Dataset records:
──────────
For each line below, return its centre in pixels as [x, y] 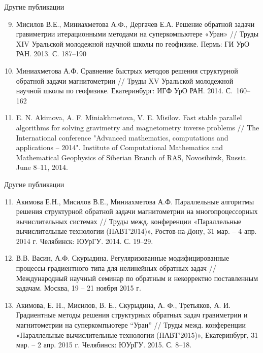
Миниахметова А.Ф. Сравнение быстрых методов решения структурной [127, 70]
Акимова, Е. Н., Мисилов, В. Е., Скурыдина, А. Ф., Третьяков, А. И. [123, 305]
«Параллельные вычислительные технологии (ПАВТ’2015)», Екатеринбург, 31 [137, 334]
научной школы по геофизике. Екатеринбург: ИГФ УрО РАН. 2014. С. [124, 91]
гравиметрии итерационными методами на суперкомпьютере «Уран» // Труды [137, 34]
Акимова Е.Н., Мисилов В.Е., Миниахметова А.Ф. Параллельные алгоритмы [135, 201]
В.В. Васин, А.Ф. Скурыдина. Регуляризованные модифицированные [123, 258]
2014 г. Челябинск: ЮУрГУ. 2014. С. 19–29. [85, 241]
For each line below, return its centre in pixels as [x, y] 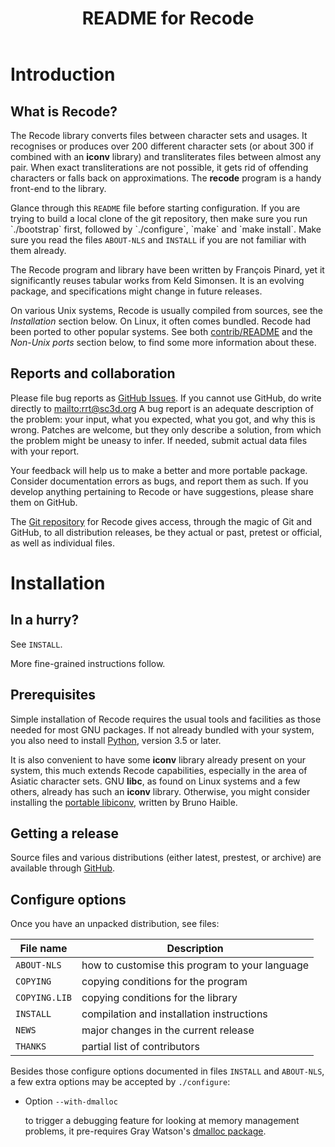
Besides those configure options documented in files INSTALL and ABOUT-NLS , [167, 1071]
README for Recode [168, 18]
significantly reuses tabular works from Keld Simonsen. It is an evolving [157, 280]
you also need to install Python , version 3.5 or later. [116, 740]
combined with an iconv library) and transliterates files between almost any [166, 156]
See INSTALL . [36, 644]
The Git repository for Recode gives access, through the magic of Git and [161, 521]
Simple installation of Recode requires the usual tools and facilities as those [166, 719]
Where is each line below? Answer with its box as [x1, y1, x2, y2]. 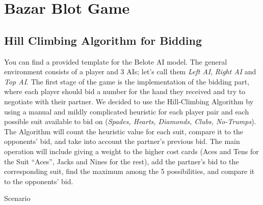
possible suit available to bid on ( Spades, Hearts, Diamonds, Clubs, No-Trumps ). [4, 116, 256, 127]
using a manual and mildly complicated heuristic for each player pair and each [4, 106, 249, 116]
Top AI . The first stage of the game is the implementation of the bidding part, [4, 76, 250, 86]
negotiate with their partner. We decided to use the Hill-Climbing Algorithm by [4, 96, 254, 106]
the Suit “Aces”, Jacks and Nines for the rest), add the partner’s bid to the [4, 156, 239, 166]
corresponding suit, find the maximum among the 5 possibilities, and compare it [4, 166, 255, 177]
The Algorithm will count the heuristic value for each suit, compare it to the [4, 126, 243, 136]
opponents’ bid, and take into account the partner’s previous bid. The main [4, 136, 240, 147]
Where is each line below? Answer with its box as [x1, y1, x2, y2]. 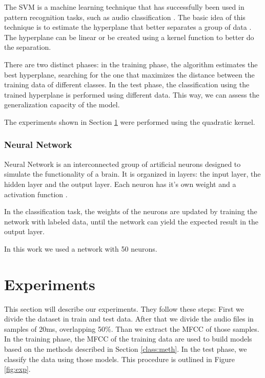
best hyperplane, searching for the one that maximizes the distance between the [4, 69, 255, 80]
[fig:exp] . [4, 364, 31, 374]
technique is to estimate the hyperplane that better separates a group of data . [4, 22, 252, 32]
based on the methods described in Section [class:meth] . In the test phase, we [4, 344, 247, 354]
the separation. [4, 42, 51, 52]
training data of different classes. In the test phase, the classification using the [4, 79, 250, 90]
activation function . [4, 188, 68, 199]
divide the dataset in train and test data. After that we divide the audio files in [4, 313, 254, 324]
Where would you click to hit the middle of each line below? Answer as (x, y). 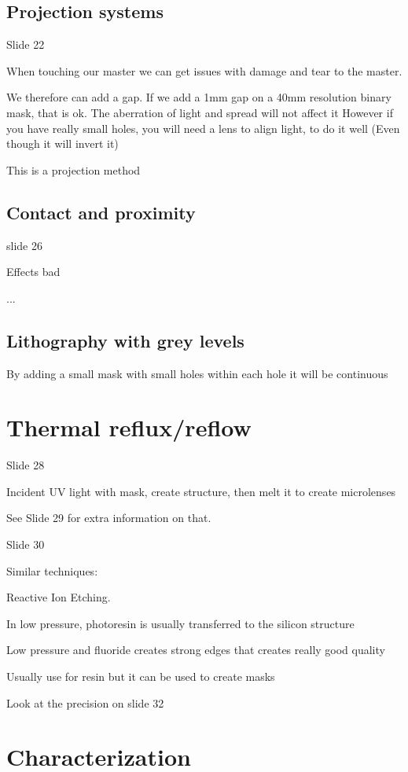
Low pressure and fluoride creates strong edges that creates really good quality (196, 650)
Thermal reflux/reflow (129, 427)
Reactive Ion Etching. (59, 597)
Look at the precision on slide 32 (85, 702)
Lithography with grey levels (125, 340)
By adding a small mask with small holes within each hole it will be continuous (197, 373)
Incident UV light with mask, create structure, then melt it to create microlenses (201, 491)
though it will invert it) (62, 143)
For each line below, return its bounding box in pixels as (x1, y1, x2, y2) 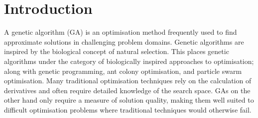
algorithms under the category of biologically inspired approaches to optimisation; (4, 56, 254, 66)
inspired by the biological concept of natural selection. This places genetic (4, 46, 229, 57)
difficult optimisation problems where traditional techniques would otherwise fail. (4, 104, 252, 115)
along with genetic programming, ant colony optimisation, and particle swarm (4, 65, 242, 76)
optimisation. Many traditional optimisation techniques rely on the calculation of (4, 75, 252, 86)
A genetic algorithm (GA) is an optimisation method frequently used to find (4, 27, 237, 37)
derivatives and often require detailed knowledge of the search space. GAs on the (4, 85, 251, 95)
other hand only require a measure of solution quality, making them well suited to (4, 95, 254, 105)
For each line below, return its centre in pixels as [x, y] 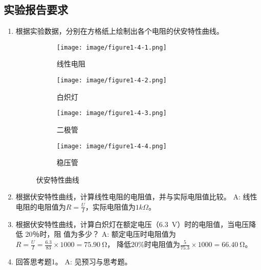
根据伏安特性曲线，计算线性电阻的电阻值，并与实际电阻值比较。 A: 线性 [136, 197]
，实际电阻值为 [110, 206]
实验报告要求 [36, 9]
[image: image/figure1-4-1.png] [112, 47]
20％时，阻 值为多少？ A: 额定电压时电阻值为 [101, 234]
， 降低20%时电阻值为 [144, 244]
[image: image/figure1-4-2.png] [112, 81]
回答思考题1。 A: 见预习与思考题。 [74, 262]
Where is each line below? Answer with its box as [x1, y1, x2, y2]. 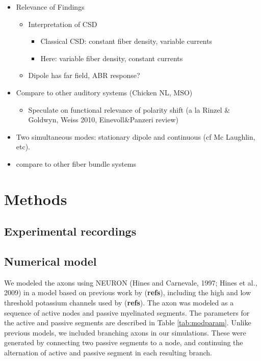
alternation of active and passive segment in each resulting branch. [4, 347, 212, 358]
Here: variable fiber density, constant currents [40, 53, 183, 63]
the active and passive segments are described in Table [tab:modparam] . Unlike [4, 317, 251, 328]
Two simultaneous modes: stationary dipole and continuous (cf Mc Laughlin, [16, 131, 255, 142]
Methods [4, 188, 67, 209]
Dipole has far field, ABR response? [28, 70, 140, 81]
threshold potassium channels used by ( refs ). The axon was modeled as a [4, 297, 234, 308]
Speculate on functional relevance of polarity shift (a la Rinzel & [28, 104, 230, 115]
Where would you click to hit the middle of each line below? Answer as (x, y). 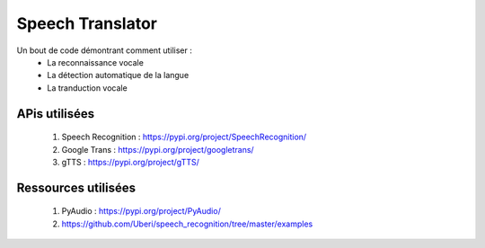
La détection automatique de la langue (118, 75)
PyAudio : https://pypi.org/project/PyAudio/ (141, 211)
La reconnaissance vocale (95, 62)
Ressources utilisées (76, 187)
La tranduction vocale (87, 88)
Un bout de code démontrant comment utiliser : (104, 50)
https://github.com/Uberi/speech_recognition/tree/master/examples (187, 224)
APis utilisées (56, 114)
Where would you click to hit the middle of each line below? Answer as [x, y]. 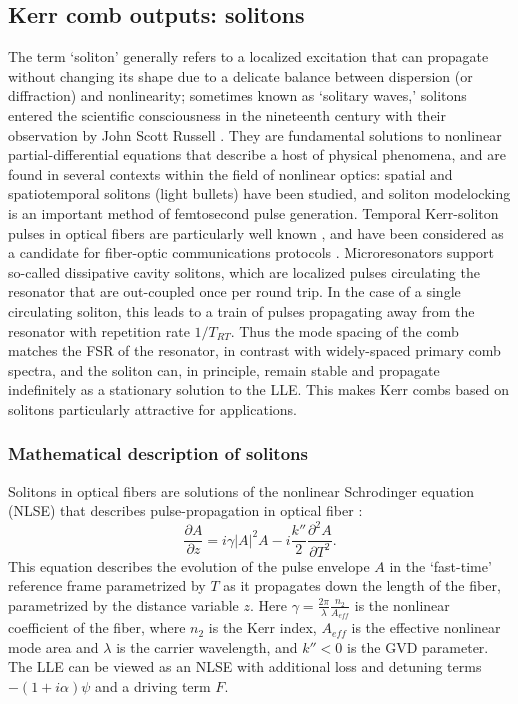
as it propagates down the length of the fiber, [362, 585]
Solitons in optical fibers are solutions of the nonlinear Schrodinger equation [241, 490]
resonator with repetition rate [99, 330]
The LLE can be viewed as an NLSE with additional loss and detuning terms [245, 666]
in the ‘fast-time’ [440, 565]
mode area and [53, 646]
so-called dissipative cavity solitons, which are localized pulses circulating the [244, 271]
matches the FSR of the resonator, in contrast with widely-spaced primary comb [254, 350]
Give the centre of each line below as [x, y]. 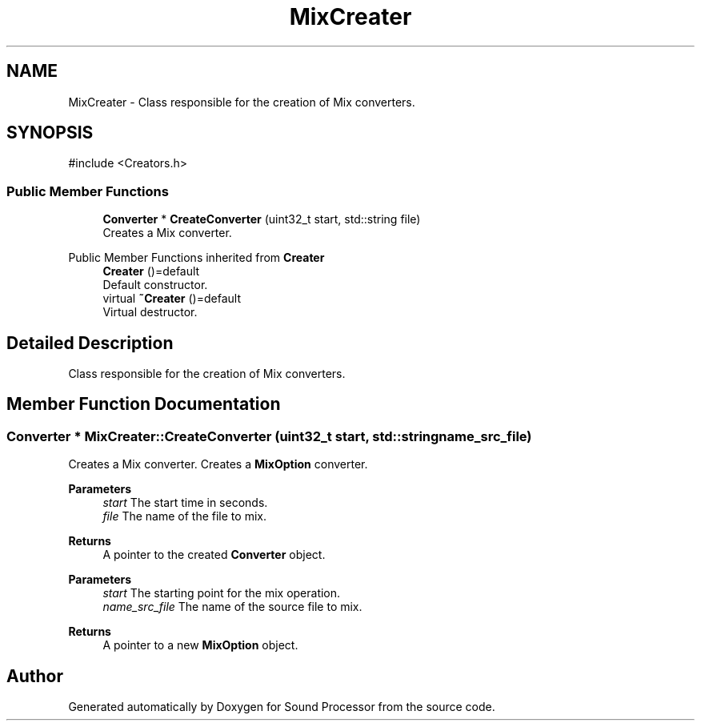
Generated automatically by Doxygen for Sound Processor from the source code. [282, 707]
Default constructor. [155, 285]
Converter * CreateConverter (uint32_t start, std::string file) [262, 219]
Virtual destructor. [150, 312]
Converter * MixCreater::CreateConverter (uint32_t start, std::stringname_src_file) [269, 436]
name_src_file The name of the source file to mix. [232, 607]
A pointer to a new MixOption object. [200, 645]
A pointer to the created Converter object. [214, 555]
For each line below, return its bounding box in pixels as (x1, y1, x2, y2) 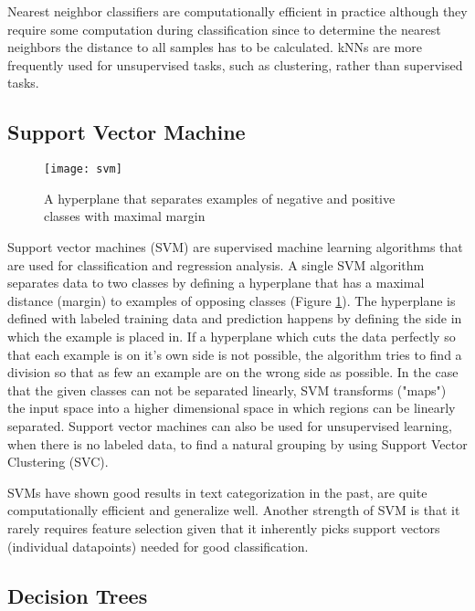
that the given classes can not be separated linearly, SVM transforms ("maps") (7, 380, 447, 399)
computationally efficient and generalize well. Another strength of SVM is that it (7, 500, 460, 520)
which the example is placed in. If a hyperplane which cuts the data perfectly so (7, 326, 456, 345)
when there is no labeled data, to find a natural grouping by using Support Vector (7, 434, 468, 453)
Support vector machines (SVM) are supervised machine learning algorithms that (7, 237, 463, 257)
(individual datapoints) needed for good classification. (7, 536, 309, 555)
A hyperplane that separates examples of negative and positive (44, 188, 396, 207)
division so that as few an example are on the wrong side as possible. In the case (7, 363, 459, 382)
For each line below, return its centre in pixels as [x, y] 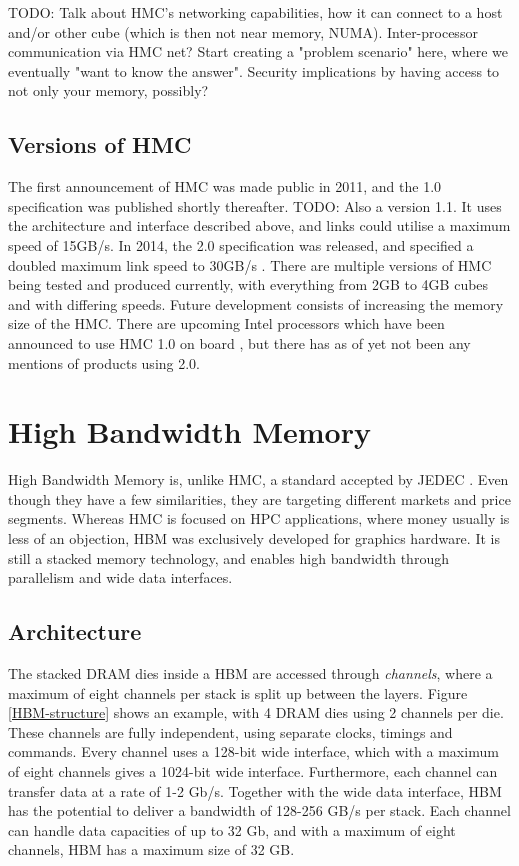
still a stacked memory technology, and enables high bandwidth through [228, 557]
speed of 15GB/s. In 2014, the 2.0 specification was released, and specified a [241, 244]
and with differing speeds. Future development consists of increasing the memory [256, 303]
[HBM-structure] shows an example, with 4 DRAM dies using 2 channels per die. [256, 712]
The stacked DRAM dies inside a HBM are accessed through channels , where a [250, 673]
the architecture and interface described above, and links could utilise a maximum [259, 225]
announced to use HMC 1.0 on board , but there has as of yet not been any [239, 342]
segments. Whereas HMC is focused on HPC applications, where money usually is [259, 518]
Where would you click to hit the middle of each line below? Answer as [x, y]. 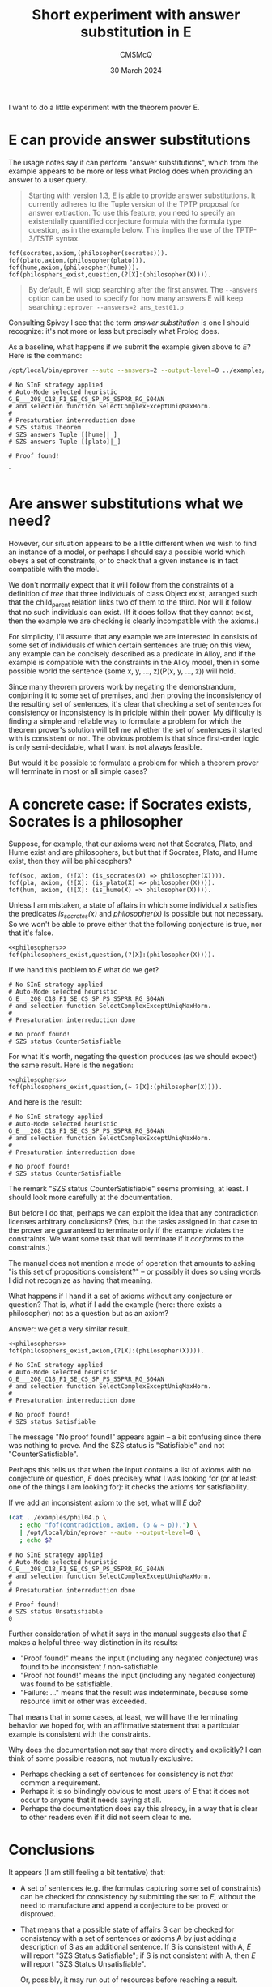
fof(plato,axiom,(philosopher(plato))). [78, 260]
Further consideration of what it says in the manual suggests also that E [127, 1634]
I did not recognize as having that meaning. [81, 1280]
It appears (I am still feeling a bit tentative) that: [87, 1872]
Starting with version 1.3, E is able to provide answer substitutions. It [142, 195]
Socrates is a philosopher [96, 821]
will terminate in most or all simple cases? [78, 771]
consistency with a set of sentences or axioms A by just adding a [128, 1938]
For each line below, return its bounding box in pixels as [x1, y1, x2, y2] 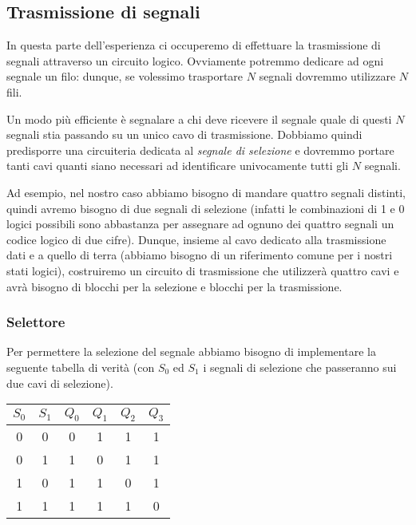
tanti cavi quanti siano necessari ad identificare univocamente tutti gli [6, 157, 349, 174]
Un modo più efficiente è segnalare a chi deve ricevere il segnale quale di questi [6, 110, 392, 127]
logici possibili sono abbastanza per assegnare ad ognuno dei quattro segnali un [6, 215, 394, 232]
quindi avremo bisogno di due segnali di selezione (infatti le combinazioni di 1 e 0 [6, 199, 405, 216]
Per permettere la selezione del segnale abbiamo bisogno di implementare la [6, 343, 376, 360]
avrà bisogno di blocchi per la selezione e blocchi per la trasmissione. [6, 278, 343, 294]
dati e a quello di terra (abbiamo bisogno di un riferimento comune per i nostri [6, 247, 393, 263]
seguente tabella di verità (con [6, 358, 155, 375]
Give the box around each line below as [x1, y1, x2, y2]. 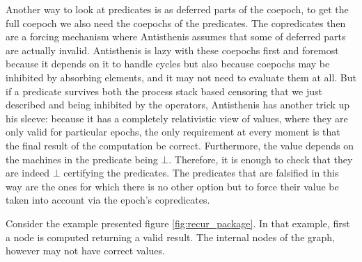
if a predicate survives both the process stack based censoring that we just [6, 83, 322, 98]
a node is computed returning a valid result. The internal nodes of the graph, [6, 229, 335, 244]
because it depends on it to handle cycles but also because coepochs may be [6, 56, 330, 71]
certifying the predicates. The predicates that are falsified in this [63, 165, 339, 180]
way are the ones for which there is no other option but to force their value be [6, 179, 339, 193]
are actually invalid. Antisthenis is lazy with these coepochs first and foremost [6, 42, 339, 57]
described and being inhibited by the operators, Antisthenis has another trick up [6, 97, 350, 112]
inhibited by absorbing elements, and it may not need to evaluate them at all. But [6, 69, 356, 84]
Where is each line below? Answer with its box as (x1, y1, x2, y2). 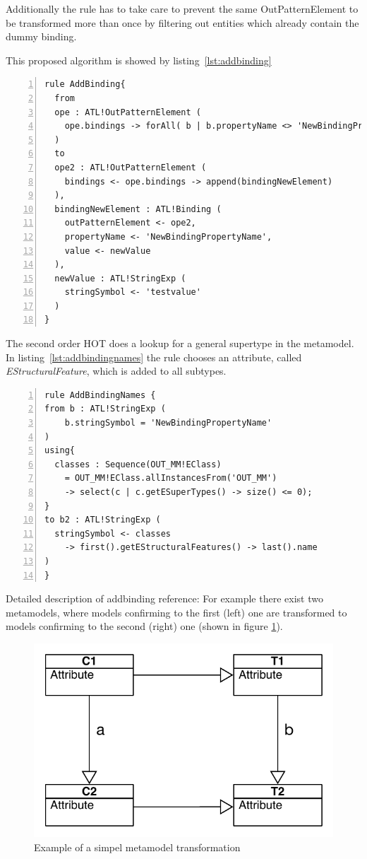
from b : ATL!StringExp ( (44, 404, 166, 414)
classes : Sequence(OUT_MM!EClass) (54, 459, 222, 469)
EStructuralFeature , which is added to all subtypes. (6, 363, 227, 378)
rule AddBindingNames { (44, 390, 156, 400)
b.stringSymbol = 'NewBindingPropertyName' (64, 418, 272, 428)
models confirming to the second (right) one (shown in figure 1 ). (6, 619, 283, 633)
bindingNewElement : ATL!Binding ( (54, 204, 222, 214)
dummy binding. (6, 29, 77, 44)
──────────
▶ **DIRECTIONS**: After locating the line containing "in the ‘fast-time’ [440, 565]" in the entries above, return it and every line after it exactly, ending at the line containing "name_src_file The name", without pictures.

▶ **OUTPUT FOR THIS TASK**:
in the ‘fast-time’ [440, 565]
mode area and [53, 646]
so-called dissipative cavity solitons, which are localized pulses circulating the [244, 271]
matches the FSR of the resonator, in contrast with widely-spaced primary comb [254, 350]
Give the centre of each line below as [x, y]. 
Generated automatically by Doxygen for Sound Processor from the source code. [282, 707]
Default constructor. [155, 285]
Converter * CreateConverter (uint32_t start, std::string file) [262, 219]
Virtual destructor. [150, 312]
Converter * MixCreater::CreateConverter (uint32_t start, std::stringname_src_file) [269, 436]
name_src_file The name of the source file to mix. [232, 607]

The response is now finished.